SALSA-V: Shortcut-Augmented Long-form Synchronized Audio from Videos
Amir Dellali, Luca A. Lanzendörfer, Florian Grötschla, Roger Wattenhofer
TL;DR
SALSA-V tackles the challenge of producing tightly synchronized, long-form audio from silent video by introducing a masked flow matching framework with audio conditioning and a shortcut loss for fast sampling. The method combines a contrastively trained, high-resolution audiovisual synchronization backbone with masked in-/out-painting to extend audio beyond short clips, all without fine-tuning for speed. Empirical results show state-of-the-art synchronization and competitive audio quality, including a human listening study, and demonstrate robust few-step and long-form generation capabilities.
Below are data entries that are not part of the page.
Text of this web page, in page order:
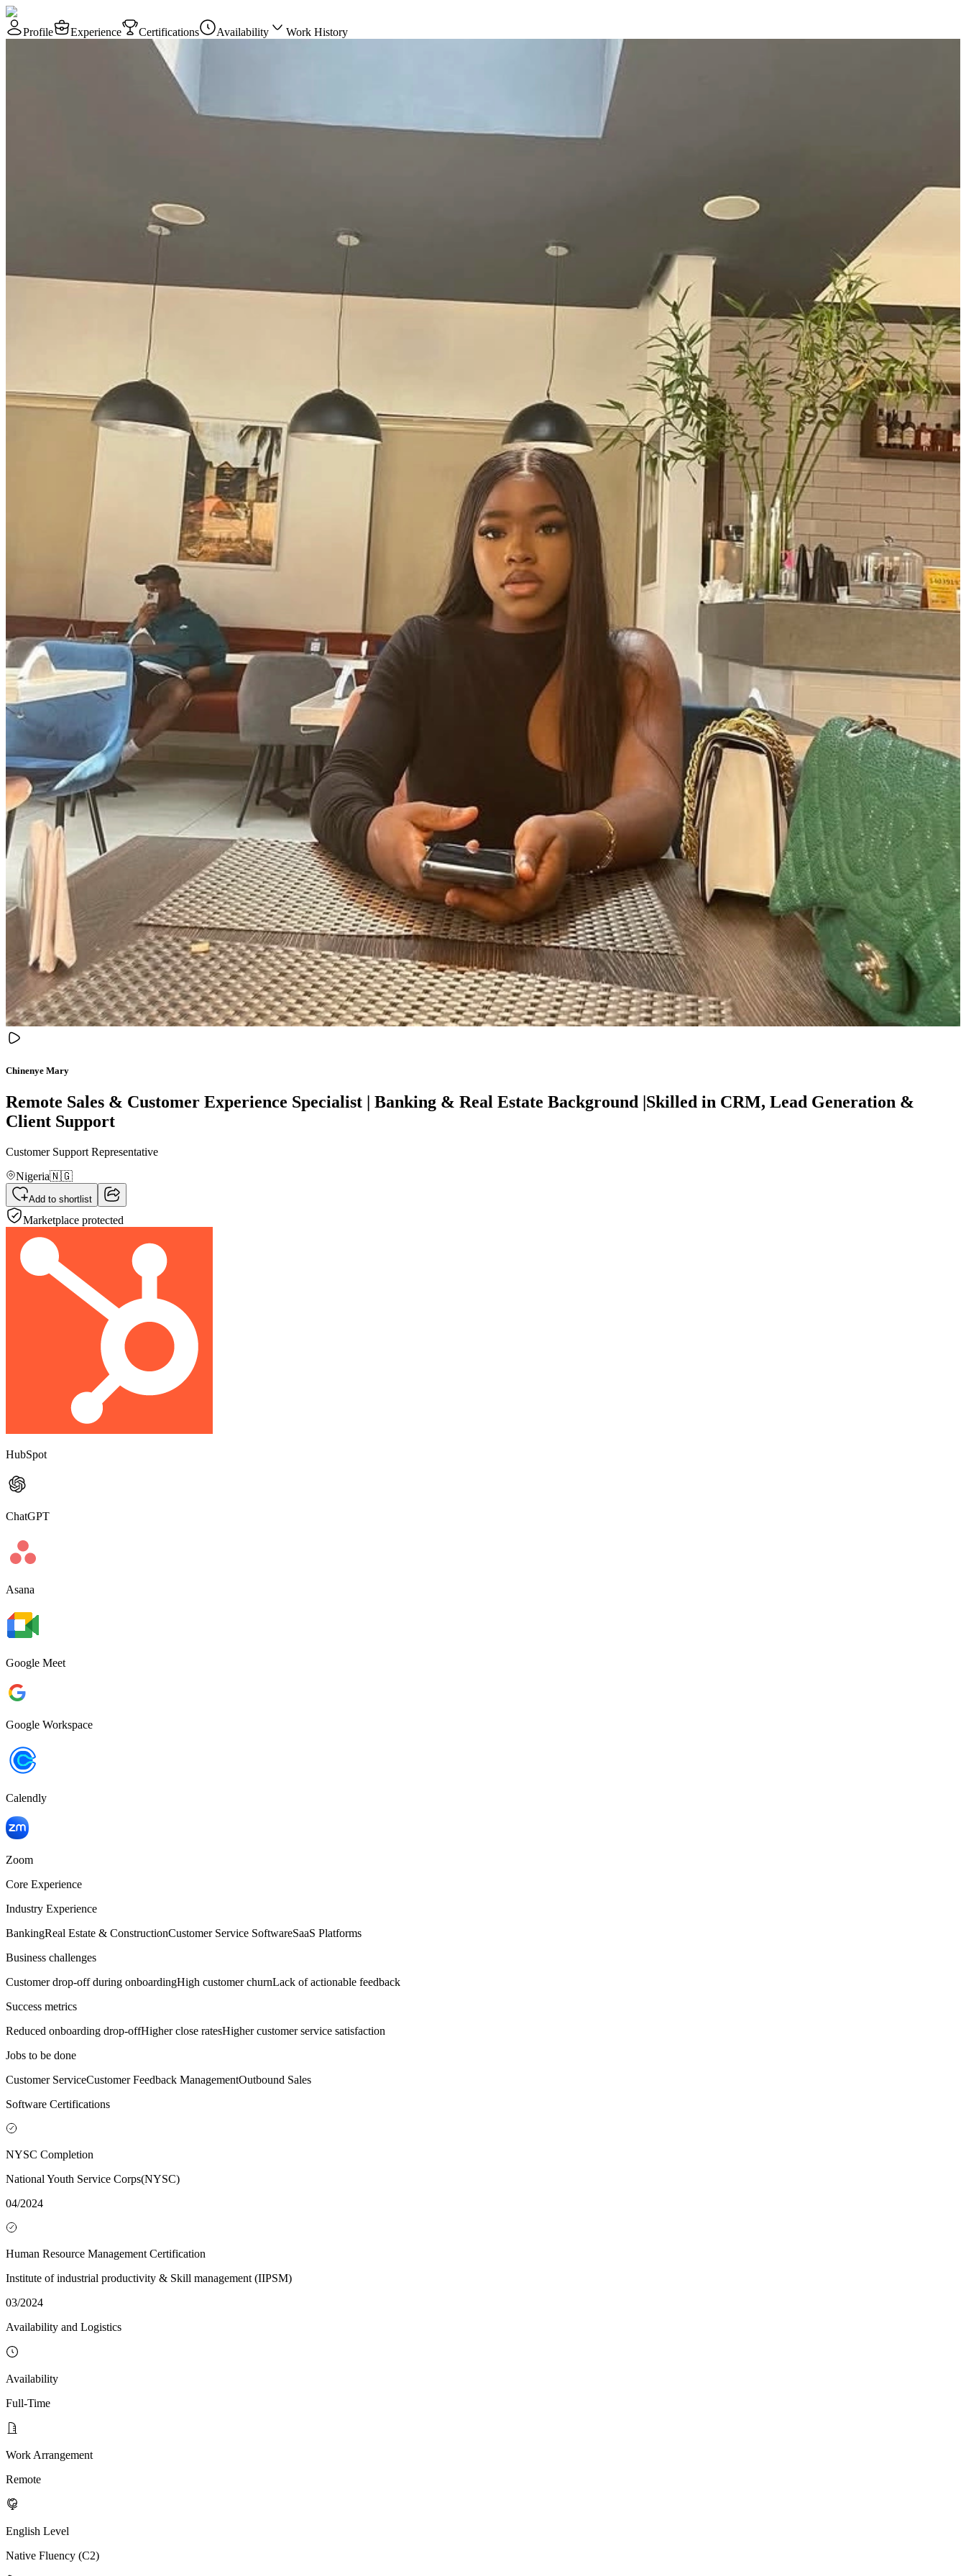
Profile Experience Certifications Availability Work History
Chinenye Mary
Remote Sales & Customer Experience Specialist | Banking & Real Estate Background |Skilled in CRM, Lead Generation &
Client Support
Customer Support Representative
Nigeria🇳🇬
Add to shortlist
Marketplace protected
HubSpot
ChatGPT
Asana
Google Meet
Google Workspace
Calendly
Zoom
Core Experience
Industry Experience
BankingReal Estate & ConstructionCustomer Service SoftwareSaaS Platforms
Business challenges
Customer drop-off during onboardingHigh customer churnLack of actionable feedback
Success metrics
Reduced onboarding drop-offHigher close ratesHigher customer service satisfaction
Jobs to be done
Customer ServiceCustomer Feedback ManagementOutbound Sales
Software Certifications
NYSC Completion
National Youth Service Corps(NYSC)
04/2024
Human Resource Management Certification
Institute of industrial productivity & Skill management (IIPSM)
03/2024
Availability and Logistics
Availability
Full-Time
Work Arrangement
Remote
English Level
Native Fluency (C2)

The work enables practical, near-real-time video-to-audio synthesis with potential applications in Foley, sound design, and cinematic audio production.
Abstract
We propose SALSA-V, a multimodal video-to-audio generation model capable of synthesizing highly synchronized, high-fidelity long-form audio from silent video content. Our approach introduces a masked diffusion objective, enabling audio-conditioned generation and the seamless synthesis of audio sequences of unconstrained length. Additionally, by integrating a shortcut loss into our training process, we achieve rapid generation of high-quality audio samples in as few as eight sampling steps, paving the way for near-real-time applications without requiring dedicated fine-tuning or retraining. We demonstrate that SALSA-V significantly outperforms existing state-of-the-art methods in both audiovisual alignment and synchronization with video content in quantitative evaluation and a human listening study. Furthermore, our use of random masking during training enables our model to match spectral characteristics of reference audio samples, broadening its applicability to professional audio synthesis tasks such as Foley generation and sound design.